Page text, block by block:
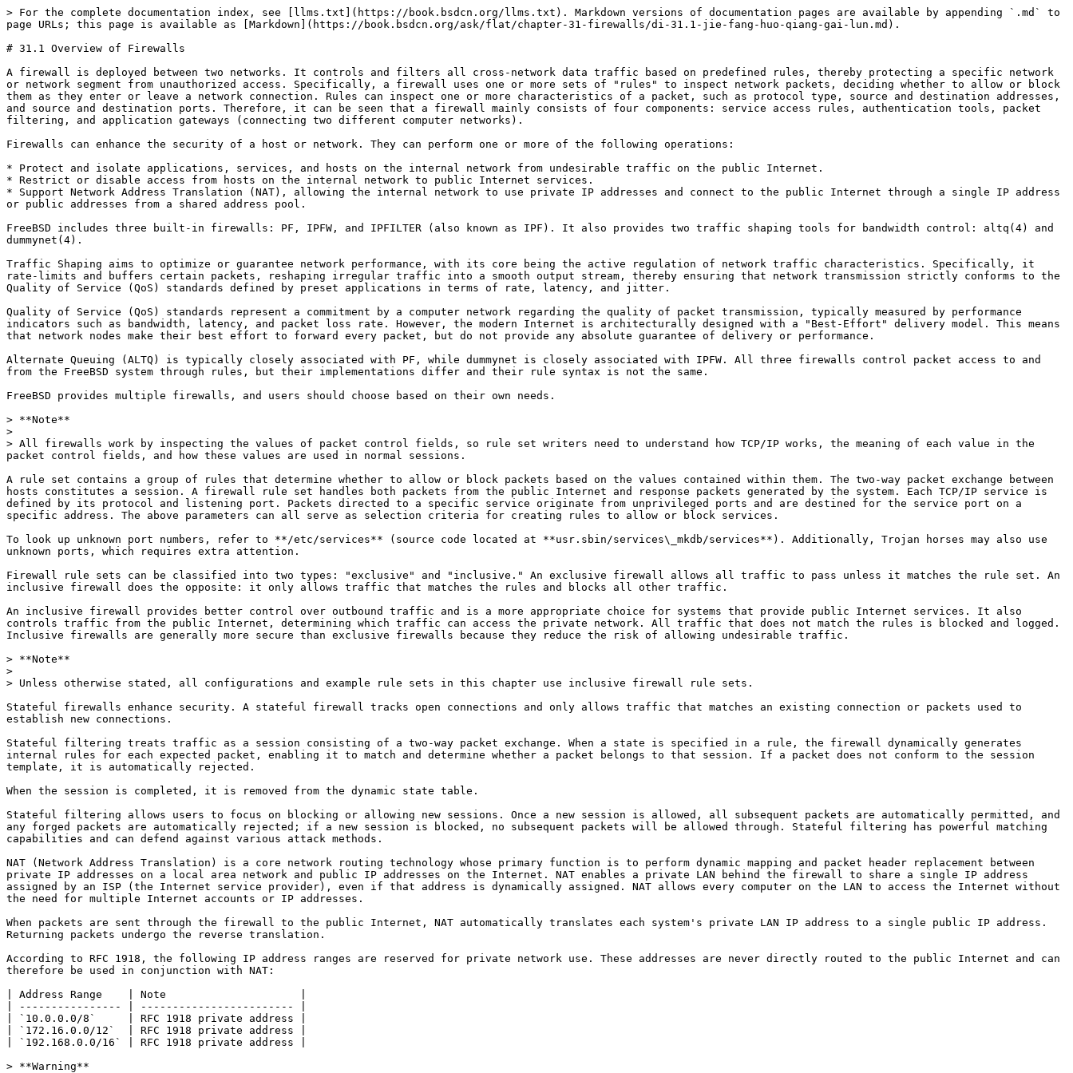
> For the complete documentation index, see [llms.txt](https://book.bsdcn.org/llms.txt). Markdown versions of documentation pages are available by appending `.md` to
page URLs; this page is available as [Markdown](https://book.bsdcn.org/ask/flat/chapter-31-firewalls/di-31.1-jie-fang-huo-qiang-gai-lun.md).
# 31.1 Overview of Firewalls
A firewall is deployed between two networks. It controls and filters all cross-network data traffic based on predefined rules, thereby protecting a specific network
or network segment from unauthorized access. Specifically, a firewall uses one or more sets of "rules" to inspect network packets, deciding whether to allow or block
them as they enter or leave a network connection. Rules can inspect one or more characteristics of a packet, such as protocol type, source and destination addresses,
and source and destination ports. Therefore, it can be seen that a firewall mainly consists of four components: service access rules, authentication tools, packet
filtering, and application gateways (connecting two different computer networks).
Firewalls can enhance the security of a host or network. They can perform one or more of the following operations:
* Protect and isolate applications, services, and hosts on the internal network from undesirable traffic on the public Internet.
* Restrict or disable access from hosts on the internal network to public Internet services.
* Support Network Address Translation (NAT), allowing the internal network to use private IP addresses and connect to the public Internet through a single IP address
or public addresses from a shared address pool.
FreeBSD includes three built-in firewalls: PF, IPFW, and IPFILTER (also known as IPF). It also provides two traffic shaping tools for bandwidth control: altq(4) and
dummynet(4).
Traffic Shaping aims to optimize or guarantee network performance, with its core being the active regulation of network traffic characteristics. Specifically, it
rate-limits and buffers certain packets, reshaping irregular traffic into a smooth output stream, thereby ensuring that network transmission strictly conforms to the
Quality of Service (QoS) standards defined by preset applications in terms of rate, latency, and jitter.
Quality of Service (QoS) standards represent a commitment by a computer network regarding the quality of packet transmission, typically measured by performance
indicators such as bandwidth, latency, and packet loss rate. However, the modern Internet is architecturally designed with a "Best-Effort" delivery model. This means
that network nodes make their best effort to forward every packet, but do not provide any absolute guarantee of delivery or performance.
Alternate Queuing (ALTQ) is typically closely associated with PF, while dummynet is closely associated with IPFW. All three firewalls control packet access to and
from the FreeBSD system through rules, but their implementations differ and their rule syntax is not the same.
FreeBSD provides multiple firewalls, and users should choose based on their own needs.
> **Note**
>
> All firewalls work by inspecting the values of packet control fields, so rule set writers need to understand how TCP/IP works, the meaning of each value in the
packet control fields, and how these values are used in normal sessions.
A rule set contains a group of rules that determine whether to allow or block packets based on the values contained within them. The two-way packet exchange between
hosts constitutes a session. A firewall rule set handles both packets from the public Internet and response packets generated by the system. Each TCP/IP service is
defined by its protocol and listening port. Packets directed to a specific service originate from unprivileged ports and are destined for the service port on a
specific address. The above parameters can all serve as selection criteria for creating rules to allow or block services.
To look up unknown port numbers, refer to **/etc/services** (source code located at **usr.sbin/services\_mkdb/services**). Additionally, Trojan horses may also use
unknown ports, which requires extra attention.
Firewall rule sets can be classified into two types: "exclusive" and "inclusive." An exclusive firewall allows all traffic to pass unless it matches the rule set. An
inclusive firewall does the opposite: it only allows traffic that matches the rules and blocks all other traffic.
An inclusive firewall provides better control over outbound traffic and is a more appropriate choice for systems that provide public Internet services. It also
controls traffic from the public Internet, determining which traffic can access the private network. All traffic that does not match the rules is blocked and logged.
Inclusive firewalls are generally more secure than exclusive firewalls because they reduce the risk of allowing undesirable traffic.
> **Note**
>
> Unless otherwise stated, all configurations and example rule sets in this chapter use inclusive firewall rule sets.
Stateful firewalls enhance security. A stateful firewall tracks open connections and only allows traffic that matches an existing connection or packets used to
establish new connections.
Stateful filtering treats traffic as a session consisting of a two-way packet exchange. When a state is specified in a rule, the firewall dynamically generates
internal rules for each expected packet, enabling it to match and determine whether a packet belongs to that session. If a packet does not conform to the session
template, it is automatically rejected.
When the session is completed, it is removed from the dynamic state table.
Stateful filtering allows users to focus on blocking or allowing new sessions. Once a new session is allowed, all subsequent packets are automatically permitted, and
any forged packets are automatically rejected; if a new session is blocked, no subsequent packets will be allowed through. Stateful filtering has powerful matching
capabilities and can defend against various attack methods.
NAT (Network Address Translation) is a core network routing technology whose primary function is to perform dynamic mapping and packet header replacement between
private IP addresses on a local area network and public IP addresses on the Internet. NAT enables a private LAN behind the firewall to share a single IP address
assigned by an ISP (the Internet service provider), even if that address is dynamically assigned. NAT allows every computer on the LAN to access the Internet without
the need for multiple Internet accounts or IP addresses.
When packets are sent through the firewall to the public Internet, NAT automatically translates each system's private LAN IP address to a single public IP address.
Returning packets undergo the reverse translation.
According to RFC 1918, the following IP address ranges are reserved for private network use. These addresses are never directly routed to the public Internet and can
therefore be used in conjunction with NAT:
| Address Range    | Note                     |
| ---------------- | ------------------------ |
| `10.0.0.0/8`     | RFC 1918 private address |
| `172.16.0.0/12`  | RFC 1918 private address |
| `192.168.0.0/16` | RFC 1918 private address |
> **Warning**

- **WORK TO COMPLETE**: Your task is to restate word for word the lines from the top of the data to the line containing "or network segment", both ends included, with every picture left out.

- **WRITTEN RESPONSE**:
Page text, block by block:
> For the complete documentation index, see [llms.txt](https://book.bsdcn.org/llms.txt). Markdown versions of documentation pages are available by appending `.md` to
page URLs; this page is available as [Markdown](https://book.bsdcn.org/ask/flat/chapter-31-firewalls/di-31.1-jie-fang-huo-qiang-gai-lun.md).
# 31.1 Overview of Firewalls
A firewall is deployed between two networks. It controls and filters all cross-network data traffic based on predefined rules, thereby protecting a specific network
or network segment from unauthorized access. Specifically, a firewall uses one or more sets of "rules" to inspect network packets, deciding whether to allow or block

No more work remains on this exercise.